Some may suggest that there is a paradigm shift from traditional plate and screw (PS) fixation for ankle fractures to intramedullary fibular (IMF) nailing. Intramedullary fixation in the literature includes intramedullary screws, Rush Rods and, more recently, locked cannulated IM nails designed for the fibula anatomy.

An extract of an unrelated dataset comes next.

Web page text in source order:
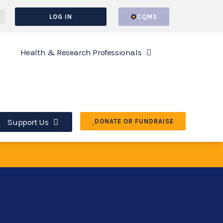
LOG IN CQMS
Health & Research Professionals
Support Us DONATE OR FUNDRAISE

Talk track for fibular nailing

1. Earlier time to weight bearing

  • Using a Rush Rod for fibula fixation showed earlier return to weight bearing compared with traditional osteosynthesis (Pritchett et al., 1993).

2. Reduced wound healing and lower rates of reoperation

  • There was a higher reoperation rate in plate fixation (Tas et al., 2019).

  • In a level 1 trauma center, an intramedullary screw group had a statistically significant lower rate of delayed implant removal (8.7% vs. 23.6%) and there was no detectable difference in other measures (McClure et al., 2022).

3. Justifying the cost

  • Economic analysis concluded that if you factor in care for reoperation, the IM nail was more cost effective. But the implant cost for the IM nail was 4.6x higher than traditional plate and screws (White et al., 2016).

The verdict

  • Intramedullary fixation avoids the dreaded lateral incision breakdown.

  • Early evidence indicates that the concern of malunion with IMF may not be as big as expected.

  • What the market could use is a head-to-head between intramedullary screw ($) versus indication specific fibula nails ($$$$).